- _TASK DIRECTIONS_
Copy only what lies from the line containing "ساعت رومیزی چوبی" through the line containing "hållbarhetsveckan i februari 2024." in the entries below, keeping both end lines exact and dropping every picture.

- _GIVEN ENTRIES_
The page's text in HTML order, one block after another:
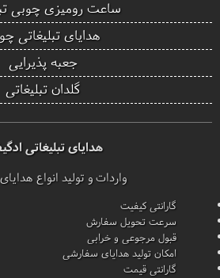
ساعت رومیزی چوبی
هدایای تبلیغاتی
جعبه پذیرایی
گلدان تبلیغاتی
هدایای تبلیغاتی
واردات و تولید انواع
گارانتی کیفیت
سرعت تحویل سفارش
قبول مرجوعی و خرابی
امکان تولید هدایای سفارشی
گارانتی قیمت
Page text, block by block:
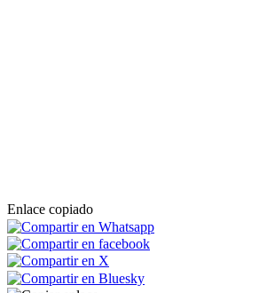
Enlace copiado
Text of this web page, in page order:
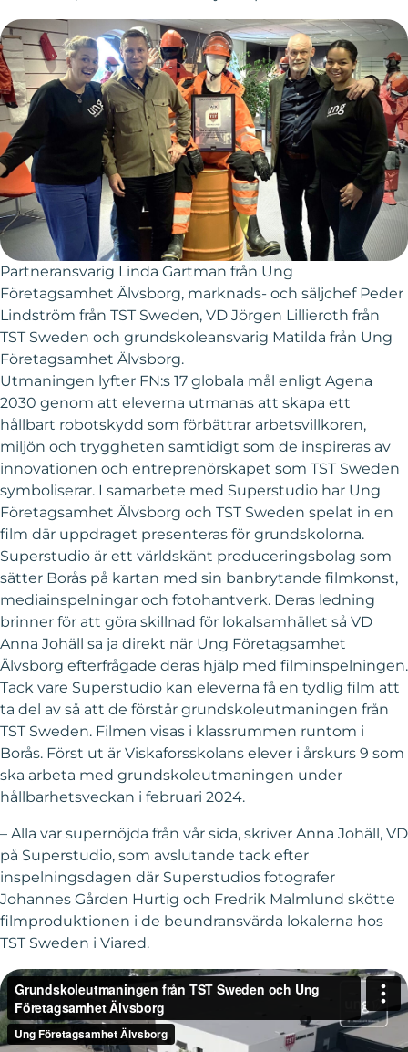
Partneransvarig Linda Gartman från Ung
Företagsamhet Älvsborg, marknads- och säljchef Peder
Lindström från TST Sweden, VD Jörgen Lillieroth från
TST Sweden och grundskoleansvarig Matilda från Ung
Företagsamhet Älvsborg.
Utmaningen lyfter FN:s 17 globala mål enligt Agena
2030 genom att eleverna utmanas att skapa ett
hållbart robotskydd som förbättrar arbetsvillkoren,
miljön och tryggheten samtidigt som de inspireras av
innovationen och entreprenörskapet som TST Sweden
symboliserar. I samarbete med Superstudio har Ung
Företagsamhet Älvsborg och TST Sweden spelat in en
film där uppdraget presenteras för grundskolorna.
Superstudio är ett världskänt produceringsbolag som
sätter Borås på kartan med sin banbrytande filmkonst,
mediainspelningar och fotohantverk. Deras ledning
brinner för att göra skillnad för lokalsamhället så VD
Anna Johäll sa ja direkt när Ung Företagsamhet
Älvsborg efterfrågade deras hjälp med filminspelningen.
Tack vare Superstudio kan eleverna få en tydlig film att
ta del av så att de förstår grundskoleutmaningen från
TST Sweden. Filmen visas i klassrummen runtom i
Borås. Först ut är Viskaforsskolans elever i årskurs 9 som
ska arbeta med grundskoleutmaningen under
hållbarhetsveckan i februari 2024.
– Alla var supernöjda från vår sida, skriver Anna Johäll, VD
på Superstudio, som avslutande tack efter
inspelningsdagen där Superstudios fotografer
Johannes Gården Hurtig och Fredrik Malmlund skötte
filmproduktionen i de beundransvärda lokalerna hos
TST Sweden i Viared.
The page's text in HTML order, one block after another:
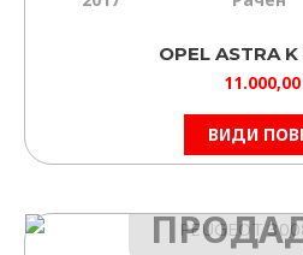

- _RESPONSE BOX_
ساعت رومیزی چوبی
هدایای تبلیغاتی
جعبه پذیرایی
گلدان تبلیغاتی
هدایای تبلیغاتی
واردات و تولید انواع
گارانتی کیفیت
سرعت تحویل سفارش
قبول مرجوعی و خرابی
امکان تولید هدایای سفارشی
گارانتی قیمت
Page text, block by block:
Enlace copiado
Text of this web page, in page order:
Partneransvarig Linda Gartman från Ung
Företagsamhet Älvsborg, marknads- och säljchef Peder
Lindström från TST Sweden, VD Jörgen Lillieroth från
TST Sweden och grundskoleansvarig Matilda från Ung
Företagsamhet Älvsborg.
Utmaningen lyfter FN:s 17 globala mål enligt Agena
2030 genom att eleverna utmanas att skapa ett
hållbart robotskydd som förbättrar arbetsvillkoren,
miljön och tryggheten samtidigt som de inspireras av
innovationen och entreprenörskapet som TST Sweden
symboliserar. I samarbete med Superstudio har Ung
Företagsamhet Älvsborg och TST Sweden spelat in en
film där uppdraget presenteras för grundskolorna.
Superstudio är ett världskänt produceringsbolag som
sätter Borås på kartan med sin banbrytande filmkonst,
mediainspelningar och fotohantverk. Deras ledning
brinner för att göra skillnad för lokalsamhället så VD
Anna Johäll sa ja direkt när Ung Företagsamhet
Älvsborg efterfrågade deras hjälp med filminspelningen.
Tack vare Superstudio kan eleverna få en tydlig film att
ta del av så att de förstår grundskoleutmaningen från
TST Sweden. Filmen visas i klassrummen runtom i
Borås. Först ut är Viskaforsskolans elever i årskurs 9 som
ska arbeta med grundskoleutmaningen under
hållbarhetsveckan i februari 2024.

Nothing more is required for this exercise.